= Gustaf Britsch =

Gustaf Adolf Britsch (11 August 1879 - 27 October 1923) was an early 20th-century German art theorist and the founder of Gustaf Britsch Institute in Starnberg, Germany.

==Life==
Gustaf Britsch was born into a middle-class Swabian family of teachers. He left his family early. He first studied architecture at the University of Stuttgart and worked as an architect in Stuttgart. Then he enrolled in 1906 at the Munich School of Philosophy and studied with Hans Cornelius and Theodor Lipps. He created theories to the understanding of art by early 1907, which were received by Adolf von Hildebrand and Konrad Fiedler. In 1909, he founded in Florence the "Institute of Theoretical and Applied Art Studies". In 1910, he was encouraged by Cornelius to publish his theories. He moved back to Munich in 1911 and in 1912 opened the Institute of Theoretical and Applied Arts Science again on Theresa Street in Schwabing. In 1913, he spoke at the Congress of Aesthetics and General Art Studies in Berlin. Together with his student Egon Kornmann he represented a highly regarded school of thought about children's artistic development, which found its way into art education programs in Germany. These theories were also contradictory to others, such as Richard Mund.

After Britschs' death, Kornmannn continued the Gustaf Britsch Institute in Starnberg. He also married Britschs' widow Louise, and clarified with her Britschs' designs and theories. So the Starnberger Kornmann-Britsch-circle (also Britsch-Kormann School) was founded, which employed art teacher Hans Herrmann. Kornmann was editor in the 1930s of the magazine The Shape.

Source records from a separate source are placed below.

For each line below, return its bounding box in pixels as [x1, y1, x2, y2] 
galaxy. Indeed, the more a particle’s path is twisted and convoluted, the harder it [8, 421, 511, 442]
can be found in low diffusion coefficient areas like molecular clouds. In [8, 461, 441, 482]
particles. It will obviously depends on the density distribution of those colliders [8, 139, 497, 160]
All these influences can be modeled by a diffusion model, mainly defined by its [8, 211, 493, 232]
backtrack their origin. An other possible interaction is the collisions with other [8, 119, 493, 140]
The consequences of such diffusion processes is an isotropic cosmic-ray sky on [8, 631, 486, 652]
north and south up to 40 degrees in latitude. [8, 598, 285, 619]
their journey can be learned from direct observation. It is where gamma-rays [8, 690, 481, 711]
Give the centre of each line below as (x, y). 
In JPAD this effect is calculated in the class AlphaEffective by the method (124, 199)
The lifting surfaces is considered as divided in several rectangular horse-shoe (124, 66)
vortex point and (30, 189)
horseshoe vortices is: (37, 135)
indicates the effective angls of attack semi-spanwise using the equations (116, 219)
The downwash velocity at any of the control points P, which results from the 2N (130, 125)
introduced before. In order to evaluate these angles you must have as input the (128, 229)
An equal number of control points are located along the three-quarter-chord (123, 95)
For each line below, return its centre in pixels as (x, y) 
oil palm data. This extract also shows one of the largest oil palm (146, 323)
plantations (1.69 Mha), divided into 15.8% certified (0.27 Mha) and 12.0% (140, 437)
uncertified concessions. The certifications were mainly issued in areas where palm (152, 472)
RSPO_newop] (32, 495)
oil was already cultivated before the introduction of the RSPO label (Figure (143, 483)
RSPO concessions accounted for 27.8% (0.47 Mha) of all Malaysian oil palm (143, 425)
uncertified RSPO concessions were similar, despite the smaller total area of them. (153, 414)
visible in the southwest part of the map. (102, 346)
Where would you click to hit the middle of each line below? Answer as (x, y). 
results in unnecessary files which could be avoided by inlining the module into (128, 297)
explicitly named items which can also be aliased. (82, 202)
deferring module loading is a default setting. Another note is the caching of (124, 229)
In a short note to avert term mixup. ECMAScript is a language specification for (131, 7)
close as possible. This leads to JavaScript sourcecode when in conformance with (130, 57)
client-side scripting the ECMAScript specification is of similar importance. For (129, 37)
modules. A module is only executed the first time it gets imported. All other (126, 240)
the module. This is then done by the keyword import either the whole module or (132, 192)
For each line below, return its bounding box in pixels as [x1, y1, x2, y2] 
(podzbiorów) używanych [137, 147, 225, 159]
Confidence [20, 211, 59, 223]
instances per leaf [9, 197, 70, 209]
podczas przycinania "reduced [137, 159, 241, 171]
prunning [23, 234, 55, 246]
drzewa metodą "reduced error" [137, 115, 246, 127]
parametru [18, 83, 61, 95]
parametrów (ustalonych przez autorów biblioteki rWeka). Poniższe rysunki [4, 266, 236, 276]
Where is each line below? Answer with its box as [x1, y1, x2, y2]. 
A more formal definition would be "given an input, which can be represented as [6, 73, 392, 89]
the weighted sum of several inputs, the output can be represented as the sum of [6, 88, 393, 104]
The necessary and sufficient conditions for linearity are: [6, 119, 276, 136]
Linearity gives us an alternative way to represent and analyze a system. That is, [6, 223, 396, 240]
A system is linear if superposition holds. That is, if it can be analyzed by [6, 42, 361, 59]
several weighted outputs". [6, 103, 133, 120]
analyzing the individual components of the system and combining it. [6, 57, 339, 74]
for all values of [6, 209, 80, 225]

==Gustaf Britsch Institute==
The Gustaf Britsch Institute for Art Research (also known as: Institute of Theoretical and Applied Arts Science; School of Fine Arts Starnberg; private art school Britsch-Kornmann; Gustaf Britsch Institute for comparative viewing art) existed from 1912 in Munich and then from about 1920 to about 1967 in a fashionable villa on Prinzenweg 13 in Starnberg, headed by Egon and Louise Kornmann.

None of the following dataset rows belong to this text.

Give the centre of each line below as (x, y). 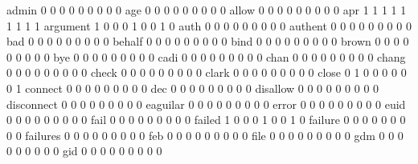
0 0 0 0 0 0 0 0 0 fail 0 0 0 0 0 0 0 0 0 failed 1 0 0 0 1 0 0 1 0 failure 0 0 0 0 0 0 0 (206, 120)
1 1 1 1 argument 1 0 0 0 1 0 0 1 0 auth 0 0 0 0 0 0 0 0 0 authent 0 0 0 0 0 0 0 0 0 (209, 25)
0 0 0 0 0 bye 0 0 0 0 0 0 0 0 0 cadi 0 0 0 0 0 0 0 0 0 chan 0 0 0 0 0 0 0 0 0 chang (206, 56)
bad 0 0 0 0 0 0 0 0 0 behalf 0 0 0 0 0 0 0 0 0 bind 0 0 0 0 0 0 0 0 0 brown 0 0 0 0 (208, 41)
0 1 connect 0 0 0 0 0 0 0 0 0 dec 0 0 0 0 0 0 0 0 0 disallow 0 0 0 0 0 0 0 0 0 (193, 88)
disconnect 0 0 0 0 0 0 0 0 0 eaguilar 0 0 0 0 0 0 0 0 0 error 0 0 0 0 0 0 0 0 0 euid (206, 104)
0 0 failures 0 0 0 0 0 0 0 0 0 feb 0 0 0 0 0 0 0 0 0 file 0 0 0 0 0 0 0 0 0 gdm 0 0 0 (205, 135)
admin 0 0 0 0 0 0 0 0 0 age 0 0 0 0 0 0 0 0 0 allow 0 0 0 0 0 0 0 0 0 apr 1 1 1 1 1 (207, 10)
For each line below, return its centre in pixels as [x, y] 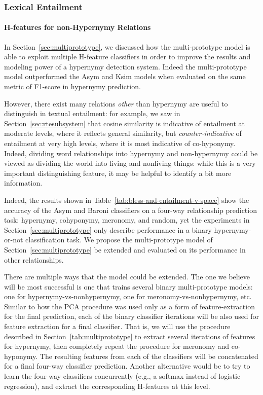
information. [23, 183]
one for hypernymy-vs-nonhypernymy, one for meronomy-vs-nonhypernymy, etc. [128, 296]
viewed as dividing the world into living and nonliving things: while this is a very [130, 163]
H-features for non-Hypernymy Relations [78, 27]
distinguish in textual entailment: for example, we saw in [92, 113]
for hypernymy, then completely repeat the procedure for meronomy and [117, 346]
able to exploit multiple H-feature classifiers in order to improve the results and [127, 57]
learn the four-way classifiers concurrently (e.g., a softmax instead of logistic [122, 376]
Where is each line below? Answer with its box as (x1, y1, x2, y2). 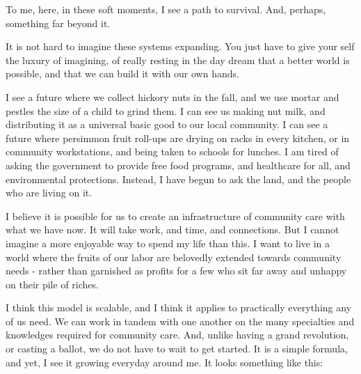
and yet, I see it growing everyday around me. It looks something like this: (6, 354, 323, 369)
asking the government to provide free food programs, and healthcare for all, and (6, 157, 351, 172)
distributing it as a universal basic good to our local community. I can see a (6, 117, 328, 132)
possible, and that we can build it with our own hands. (6, 66, 239, 81)
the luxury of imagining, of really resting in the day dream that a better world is (6, 52, 350, 67)
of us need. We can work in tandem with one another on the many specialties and (6, 313, 355, 328)
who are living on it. (6, 185, 93, 200)
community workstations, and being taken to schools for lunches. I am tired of (6, 144, 339, 159)

Numerous international artists and art teachers were trained and employed for decades, such as:
- 1912–1915 Arnold Clementschitsch
- 1920 Fritz von Graevenitz
- 1921/1925 Hermann Mayrhofer
- 1925 Martin Seitz (Schüler von Josef Wackerle)
- 1925–1929 Gerhard Gollwitzer
- 1926 Rudolf Conrad Erich Allwardt
- 1934 Irina Alexandrowna Borchman
- 1939 Richard Lackner
- 1943 Hans Grünseis

==Works==
Britsch published art theoretical essays, which were created in part by Gustaf Britsch Institute Starnberg as teaching material:

- Gustaf Britsch: Theory of Fine Art (edited by Egon Kornmann), 1926
- Gustaf Britsch: Theory of Fine Arts. 4 Edition, Verlag Henn, Ratingen 1966

==Literature==
- Otfried Contactor: Britsch and Kornmann. Quellenkundliche studies on the theory of the visual arts; Königshausen and Neumann. Würzburg, 1993. ISBN 3-88479-794-8.
- Gustaf Britsch: Fonts. Fragments on art theory in the early 20th Century. In 1981. ISBN 3-7861-1240-1.
- Egon Kornmann: Britsch, Gustav Adolf. In: New German Biography (NDB). Volume 2, Duncker & Humblot, Berlin 1955, ISBN 3-428-00183-4, p 618 (digitized).